● **Work instruction**
Gather all lines in the entries below that include the word "bench".

● **Materials provided**
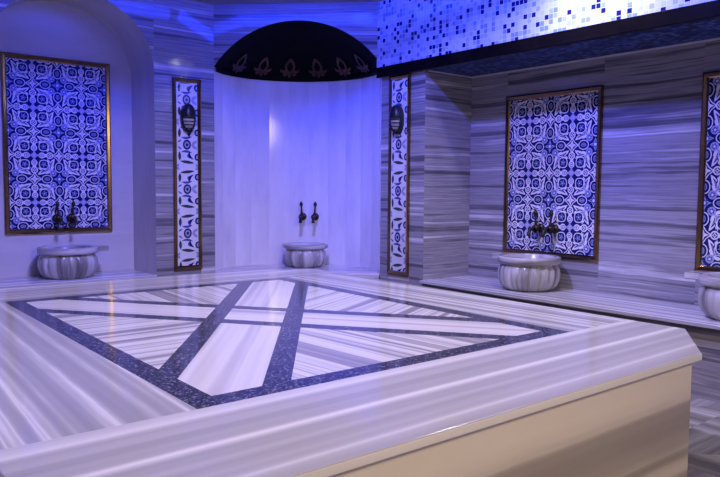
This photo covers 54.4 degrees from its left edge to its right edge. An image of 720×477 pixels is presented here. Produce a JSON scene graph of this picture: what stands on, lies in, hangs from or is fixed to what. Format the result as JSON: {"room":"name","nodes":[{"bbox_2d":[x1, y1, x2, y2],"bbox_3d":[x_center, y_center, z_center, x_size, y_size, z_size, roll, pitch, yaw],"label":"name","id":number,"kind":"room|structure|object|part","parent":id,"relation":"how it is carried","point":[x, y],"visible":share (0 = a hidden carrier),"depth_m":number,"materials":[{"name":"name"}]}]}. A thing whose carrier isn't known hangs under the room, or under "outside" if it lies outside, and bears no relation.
{"room":"spa","nodes":[
{"label":"spa","id":0,"kind":"room"},
{"bbox_2d":[0,0,156,277],"bbox_3d":[-2.811,-0.751,6.756,1.524,3.300,0.600,-3,5,-39],"label":"wall","id":1,"kind":"structure","parent":0,"point":[97,31],"depth_m":7.11,"materials":[{"name":"stone"}]},
{"bbox_2d":[0,51,112,234],"bbox_3d":[-2.991,-0.917,6.963,1.025,1.725,0.030,-3,5,-39],"label":"framed piece","id":2,"kind":"object","parent":1,"relation":"attached to","point":[56,116],"visible":0.97,"depth_m":6.94,"materials":[{"name":"tile"}]},
{"bbox_3d":[-3.370,-0.898,6.658,0.052,1.725,0.030,-3,5,-39],"label":"frame rail","id":3,"kind":"part","parent":2,"relation":"part of","materials":[{"name":"brown wood"}]},
{"bbox_3d":[-2.985,-1.751,6.904,1.025,0.052,0.030,-3,5,-39],"label":"frame rail","id":4,"kind":"part","parent":2,"relation":"part of","materials":[{"name":"brown wood"}]},
{"bbox_2d":[52,201,63,225],"bbox_3d":[-2.966,-0.253,6.904,0.085,0.243,0.199,-3,5,-39],"label":"tap","id":5,"kind":"object","parent":2,"relation":"attached to","point":[56,217],"visible":1,"depth_m":6.90,"materials":[{"name":"brown metal"}]},
{"bbox_3d":[-2.986,-0.298,6.916,0.048,0.154,0.042,-3,5,-39],"label":"handle","id":6,"kind":"part","parent":5,"relation":"part of","materials":[{"name":"brown metal"}]},
{"bbox_3d":[-2.938,-0.170,6.874,0.042,0.081,0.106,-3,5,-39],"label":"spout","id":7,"kind":"part","parent":5,"relation":"part of","materials":[{"name":"brown metal"}]},
{"bbox_3d":[-2.998,-0.083,7.022,1.025,0.052,0.030,-3,5,-39],"label":"frame rail","id":8,"kind":"part","parent":2,"relation":"part of","materials":[{"name":"brown metal"}]},
{"bbox_2d":[66,200,77,224],"bbox_3d":[-2.861,-0.258,6.989,0.085,0.243,0.199,-3,5,-39],"label":"tap","id":9,"kind":"object","parent":2,"relation":"attached to","point":[71,217],"visible":1,"depth_m":6.99,"materials":[{"name":"brown metal"}]},
{"bbox_3d":[-2.872,-0.304,7.008,0.048,0.154,0.042,-3,5,-39],"label":"handle","id":10,"kind":"part","parent":9,"relation":"part of","materials":[{"name":"brown metal"}]},
{"bbox_3d":[-2.833,-0.175,6.958,0.042,0.081,0.106,-3,5,-39],"label":"spout","id":11,"kind":"part","parent":9,"relation":"part of","materials":[{"name":"brown metal"}]},
{"bbox_3d":[-2.613,-0.936,7.269,0.052,1.725,0.030,-3,5,-39],"label":"frame rail","id":12,"kind":"part","parent":2,"relation":"part of","materials":[{"name":"brown wood"}]},
{"bbox_2d":[0,0,214,276],"bbox_3d":[-3.182,-0.706,6.072,4.230,3.300,0.001,-3,5,-39],"label":"wall","id":13,"kind":"structure","parent":0,"point":[179,34],"depth_m":7.09,"materials":[{"name":"stone"}]},
{"bbox_2d":[172,77,201,269],"bbox_3d":[-1.774,-0.655,7.201,0.309,1.955,0.025,-3,5,-39],"label":"tile strip","id":14,"kind":"object","parent":13,"relation":"attached to","point":[187,155],"visible":0.94,"depth_m":7.20,"materials":[{"name":"white tile"}]},
{"bbox_3d":[-1.876,-0.650,7.118,0.045,1.955,0.025,-3,5,-39],"label":"frame rail","id":15,"kind":"part","parent":14,"relation":"part of","materials":[{"name":"brown metal"}]},
{"bbox_3d":[-1.766,-1.607,7.133,0.309,0.045,0.025,-3,5,-39],"label":"frame rail","id":16,"kind":"part","parent":14,"relation":"part of","materials":[{"name":"brown wood"}]},
{"bbox_2d":[180,104,195,132],"bbox_3d":[-1.736,-1.225,7.118,0.157,0.292,0.106,-3,5,-39],"label":"wall lamp","id":17,"kind":"object","parent":14,"relation":"attached to","point":[187,114],"visible":1,"depth_m":7.09,"materials":[{"name":"black metal"}]},
{"bbox_3d":[-1.732,-1.224,7.112,0.125,0.232,0.050,-3,5,-39],"label":"glass","id":18,"kind":"part","parent":17,"relation":"part of","materials":[{"name":"white glass"}]},
{"bbox_2d":[182,104,195,116],"bbox_3d":[-1.722,-1.302,7.095,0.150,0.135,0.061,-3,5,-39],"label":"hood","id":19,"kind":"object","parent":17,"relation":"attached to","point":[188,110],"depth_m":7.08,"materials":[{"name":"black paint"}]},
{"bbox_3d":[-1.781,0.298,7.268,0.309,0.045,0.025,-3,5,-39],"label":"frame rail","id":20,"kind":"part","parent":14,"relation":"part of","materials":[{"name":"brown wood"}]},
{"bbox_3d":[-1.671,-0.660,7.284,0.045,1.955,0.025,-3,5,-39],"label":"frame rail","id":21,"kind":"part","parent":14,"relation":"part of","materials":[{"name":"brown wood"}]},
{"bbox_2d":[191,0,383,21],"bbox_3d":[0.239,-2.664,3.245,6.150,1.060,8.450,-3,5,-39],"label":"ceiling","id":22,"kind":"structure","parent":0,"point":[213,2],"depth_m":7.15,"materials":[{"name":"paint"}]},
{"bbox_2d":[213,2,377,65],"bbox_3d":[-0.650,-2.104,7.231,1.761,0.635,0.001,1,4,5],"label":"wall","id":23,"kind":"structure","parent":0,"point":[232,22],"depth_m":7.22,"materials":[{"name":"stone"}]},
{"bbox_2d":[214,67,381,278],"bbox_3d":[-0.629,-0.485,7.740,1.761,2.665,0.790,1,4,5],"label":"niche","id":24,"kind":"object","parent":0,"point":[279,146],"visible":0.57,"depth_m":7.97,"materials":[{"name":"stone"}]},
{"bbox_2d":[214,20,376,81],"bbox_3d":[-0.617,-2.024,7.631,1.761,0.510,0.790,1,4,5],"label":"dome","id":25,"kind":"object","parent":24,"relation":"attached to","point":[300,50],"visible":0.98,"depth_m":7.69,"materials":[{"name":"black paint"}]},
{"bbox_2d":[299,202,306,222],"bbox_3d":[-0.670,-0.305,8.034,0.085,0.243,0.199,1,4,5],"label":"tap","id":26,"kind":"object","parent":24,"relation":"attached to","point":[302,216],"visible":1,"depth_m":8.04,"materials":[{"name":"brown metal"}]},
{"bbox_2d":[311,201,318,222],"bbox_3d":[-0.526,-0.303,8.022,0.085,0.243,0.199,1,4,5],"label":"tap","id":27,"kind":"object","parent":24,"relation":"attached to","point":[315,216],"visible":1,"depth_m":8.03,"materials":[{"name":"brown metal"}]},
{"bbox_3d":[-0.518,-0.349,8.042,0.048,0.154,0.042,1,4,5],"label":"handle","id":28,"kind":"part","parent":27,"relation":"part of","materials":[{"name":"brown metal"}]},
{"bbox_2d":[380,70,425,285],"bbox_3d":[0.417,-0.364,7.028,0.001,2.540,0.644,-3,5,-39],"label":"wall pillar","id":29,"kind":"structure","parent":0,"point":[418,79],"depth_m":6.89,"materials":[{"name":"stone"}]},
{"bbox_2d":[387,73,410,276],"bbox_3d":[0.388,-0.628,7.026,0.025,2.000,0.309,-3,5,-39],"label":"tile strip","id":30,"kind":"object","parent":29,"relation":"attached to","point":[399,85],"visible":0.95,"depth_m":7.02,"materials":[{"name":"white tile"}]},
{"bbox_3d":[0.305,-0.636,7.129,0.025,2.000,0.045,-3,5,-39],"label":"frame rail","id":31,"kind":"part","parent":30,"relation":"part of","materials":[{"name":"brown wood"}]},
{"bbox_2d":[389,105,403,134],"bbox_3d":[0.348,-1.183,6.957,0.106,0.292,0.157,-3,5,-39],"label":"wall lamp","id":32,"kind":"object","parent":30,"relation":"attached to","point":[396,115],"visible":1,"depth_m":6.92,"materials":[{"name":"black metal"}]},
{"bbox_2d":[389,105,400,118],"bbox_3d":[0.331,-1.260,6.937,0.061,0.135,0.150,-3,5,-39],"label":"hood","id":33,"kind":"object","parent":32,"relation":"attached to","point":[395,112],"depth_m":6.91,"materials":[{"name":"black paint"}]},
{"bbox_3d":[0.342,-1.181,6.953,0.050,0.232,0.125,-3,5,-39],"label":"glass","id":34,"kind":"part","parent":32,"relation":"part of","materials":[{"name":"white glass"}]},
{"bbox_3d":[0.380,0.347,7.095,0.025,0.046,0.309,-3,5,-39],"label":"frame rail","id":35,"kind":"part","parent":30,"relation":"part of","materials":[{"name":"brown wood"}]},
{"bbox_3d":[0.396,-1.602,6.957,0.025,0.046,0.309,-3,5,-39],"label":"frame rail","id":36,"kind":"part","parent":30,"relation":"part of","materials":[{"name":"brown metal"}]},
{"bbox_3d":[0.471,-0.620,6.924,0.025,2.000,0.045,-3,5,-39],"label":"frame rail","id":37,"kind":"part","parent":30,"relation":"part of","materials":[{"name":"brown metal"}]},
{"bbox_2d":[377,0,719,305],"bbox_3d":[2.717,-0.559,4.657,0.685,3.300,7.270,-3,5,-39],"label":"wall","id":38,"kind":"structure","parent":0,"point":[653,98],"depth_m":5.94,"materials":[{"name":"stone"}]},
{"bbox_2d":[376,0,719,77],"bbox_3d":[2.467,-1.482,4.380,0.042,0.104,7.265,-3,5,-39],"label":"trim","id":39,"kind":"structure","parent":38,"relation":"attached to","point":[711,9],"depth_m":5.42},
{"bbox_2d":[503,85,603,261],"bbox_3d":[1.732,-0.582,6.396,0.030,1.508,1.037,-3,5,-39],"label":"framed piece","id":40,"kind":"object","parent":38,"relation":"attached to","point":[553,139],"visible":0.99,"depth_m":6.34,"materials":[{"name":"tile"}]},
{"bbox_3d":[1.423,-0.611,6.778,0.030,1.508,0.052,-3,5,-39],"label":"frame rail","id":41,"kind":"part","parent":40,"relation":"part of","materials":[{"name":"brown wood"}]},
{"bbox_2d":[526,209,544,235],"bbox_3d":[1.600,-0.148,6.424,0.199,0.243,0.085,-3,5,-39],"label":"tap","id":42,"kind":"object","parent":40,"relation":"attached to","point":[536,227],"visible":0.97,"depth_m":6.43,"materials":[{"name":"brown metal"}]},
{"bbox_3d":[1.564,-0.066,6.401,0.106,0.081,0.042,-3,5,-39],"label":"spout","id":43,"kind":"part","parent":42,"relation":"part of","materials":[{"name":"brown metal"}]},
{"bbox_3d":[1.616,-0.193,6.441,0.042,0.154,0.048,-3,5,-39],"label":"handle","id":44,"kind":"part","parent":42,"relation":"part of","materials":[{"name":"brown metal"}]},
{"bbox_2d":[540,210,558,236],"bbox_3d":[1.698,-0.139,6.304,0.199,0.243,0.085,-3,5,-39],"label":"tap","id":45,"kind":"object","parent":40,"relation":"attached to","point":[550,228],"visible":1,"depth_m":6.30,"materials":[{"name":"brown metal"}]},
{"bbox_3d":[1.661,-0.056,6.281,0.106,0.081,0.042,-3,5,-39],"label":"spout","id":46,"kind":"part","parent":45,"relation":"part of","materials":[{"name":"brown metal"}]},
{"bbox_3d":[1.721,-0.183,6.312,0.042,0.154,0.048,-3,5,-39],"label":"handle","id":47,"kind":"part","parent":45,"relation":"part of","materials":[{"name":"brown metal"}]},
{"bbox_3d":[1.726,0.144,6.447,0.030,0.052,1.037,-3,5,-39],"label":"frame rail","id":48,"kind":"part","parent":40,"relation":"part of","materials":[{"name":"brown wood"}]},
{"bbox_3d":[1.738,-1.308,6.344,0.030,0.052,1.037,-3,5,-39],"label":"frame rail","id":49,"kind":"part","parent":40,"relation":"part of","materials":[{"name":"brown wood"}]},
{"bbox_3d":[2.042,-0.552,6.014,0.030,1.508,0.052,-3,5,-39],"label":"frame rail","id":50,"kind":"part","parent":40,"relation":"part of","materials":[{"name":"brown wood"}]},
{"bbox_2d":[428,38,719,77],"bbox_3d":[2.964,-1.421,4.350,0.620,0.014,6.586,-3,5,-39],"label":"trim","id":51,"kind":"structure","parent":38,"relation":"attached to","point":[714,39],"depth_m":6.04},
{"bbox_2d":[695,71,719,271],"bbox_3d":[2.914,-0.469,4.939,0.030,1.508,1.037,-3,5,-39],"label":"framed piece","id":52,"kind":"object","parent":38,"relation":"attached to","point":[707,251],"visible":1,"depth_m":5.28,"materials":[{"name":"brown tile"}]},
{"bbox_3d":[2.604,-0.499,5.321,0.030,1.508,0.052,-3,5,-39],"label":"frame rail","id":53,"kind":"part","parent":52,"relation":"part of","materials":[{"name":"brown metal"}]},
{"bbox_3d":[2.908,0.257,4.991,0.030,0.052,1.037,-3,5,-39],"label":"frame rail","id":54,"kind":"part","parent":52,"relation":"part of","materials":[{"name":"brown wood"}]},
{"bbox_3d":[2.920,-1.195,4.888,0.030,0.052,1.037,-3,5,-39],"label":"frame rail","id":55,"kind":"part","parent":52,"relation":"part of","materials":[{"name":"brown wood"}]},
{"bbox_2d":[687,395,719,476],"bbox_3d":[0.187,1.128,3.915,6.820,0.001,9.300,-3,5,-39],"label":"floor","id":56,"kind":"structure","parent":0,"point":[704,423],"depth_m":3.98,"materials":[{"name":"stone"}]},
{"bbox_2d":[0,269,156,288],"bbox_3d":[-2.814,0.636,6.846,1.478,0.520,0.617,-3,5,-39],"label":"bench","id":57,"kind":"object","parent":56,"relation":"on","point":[11,282],"visible":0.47,"depth_m":6.70,"materials":[{"name":"white stone"}]},
{"bbox_2d":[37,244,108,279],"bbox_3d":[-2.838,0.226,6.844,0.550,0.298,0.605,1,4,13],"label":"basin","id":58,"kind":"object","parent":57,"relation":"on","point":[72,261],"visible":1,"depth_m":6.62,"materials":[{"name":"stone"}]},
{"bbox_3d":[-2.844,0.261,6.820,0.552,0.232,0.544,-3,5,-39],"label":"bowl","id":59,"kind":"part","parent":58,"relation":"part of","materials":[{"name":"stone"}]},
{"bbox_2d":[216,264,378,278],"bbox_3d":[-0.637,0.585,7.814,1.750,0.520,0.785,1,4,5],"label":"bench","id":60,"kind":"object","parent":56,"relation":"on","point":[351,270],"visible":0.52,"depth_m":7.67,"materials":[{"name":"white stone"}]},
{"bbox_2d":[282,242,327,267],"bbox_3d":[-0.622,0.187,7.934,0.474,0.256,0.473,4,5,42],"label":"basin","id":61,"kind":"object","parent":60,"relation":"on","point":[297,254],"visible":1,"depth_m":7.75,"materials":[{"name":"stone"}]},
{"bbox_3d":[-0.622,0.215,7.936,0.474,0.200,0.468,1,4,5],"label":"bowl","id":62,"kind":"part","parent":61,"relation":"part of","materials":[{"name":"stone"}]},
{"bbox_3d":[-0.638,0.599,7.812,1.740,0.492,0.780,1,4,5],"label":"panel","id":63,"kind":"part","parent":60,"relation":"part of","materials":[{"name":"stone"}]},
{"bbox_2d":[0,269,701,476],"bbox_3d":[-0.626,0.779,4.146,3.383,0.650,4.138,-3,5,-39],"label":"platform","id":64,"kind":"object","parent":56,"relation":"on","point":[267,372],"visible":1,"depth_m":2.88,"materials":[{"name":"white stone"}]},
{"bbox_3d":[0.641,0.918,2.586,2.329,0.614,0.030,-3,5,-39],"label":"panel","id":65,"kind":"part","parent":64,"relation":"part of","materials":[{"name":"stone"}]},
{"bbox_2d":[419,275,719,400],"bbox_3d":[2.913,0.848,4.487,0.698,0.520,6.572,-3,5,-39],"label":"bench","id":66,"kind":"object","parent":56,"relation":"on","point":[704,330],"visible":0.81,"depth_m":5.31,"materials":[{"name":"grey stone"}]},
{"bbox_2d":[492,253,560,291],"bbox_3d":[1.505,0.301,6.271,0.550,0.298,0.606,0,4,-1],"label":"basin","id":67,"kind":"object","parent":66,"relation":"on","point":[524,272],"visible":1,"depth_m":6.03,"materials":[{"name":"stone"}]},
{"bbox_3d":[1.505,0.336,6.246,0.544,0.232,0.552,-3,5,-39],"label":"bowl","id":68,"kind":"part","parent":67,"relation":"part of","materials":[{"name":"stone"}]},
{"bbox_3d":[2.915,0.603,4.470,0.698,0.028,6.572,-3,5,-39],"label":"seat","id":69,"kind":"part","parent":66,"relation":"part of","materials":[{"name":"stone"}]},
{"bbox_2d":[684,271,719,319],"bbox_3d":[2.640,0.409,4.871,0.550,0.298,0.606,0,4,-1],"label":"basin","id":70,"kind":"object","parent":66,"relation":"on","point":[709,292],"visible":1,"depth_m":4.80,"materials":[{"name":"stone"}]},
{"bbox_3d":[2.640,0.444,4.846,0.544,0.232,0.552,-3,5,-39],"label":"bowl","id":71,"kind":"part","parent":70,"relation":"part of","materials":[{"name":"stone"}]}
]}

● **Written response**
{"bbox_2d":[0,269,156,288],"bbox_3d":[-2.814,0.636,6.846,1.478,0.520,0.617,-3,5,-39],"label":"bench","id":57,"kind":"object","parent":56,"relation":"on","point":[11,282],"visible":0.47,"depth_m":6.70,"materials":[{"name":"white stone"}]},
{"bbox_2d":[216,264,378,278],"bbox_3d":[-0.637,0.585,7.814,1.750,0.520,0.785,1,4,5],"label":"bench","id":60,"kind":"object","parent":56,"relation":"on","point":[351,270],"visible":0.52,"depth_m":7.67,"materials":[{"name":"white stone"}]},
{"bbox_2d":[419,275,719,400],"bbox_3d":[2.913,0.848,4.487,0.698,0.520,6.572,-3,5,-39],"label":"bench","id":66,"kind":"object","parent":56,"relation":"on","point":[704,330],"visible":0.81,"depth_m":5.31,"materials":[{"name":"grey stone"}]},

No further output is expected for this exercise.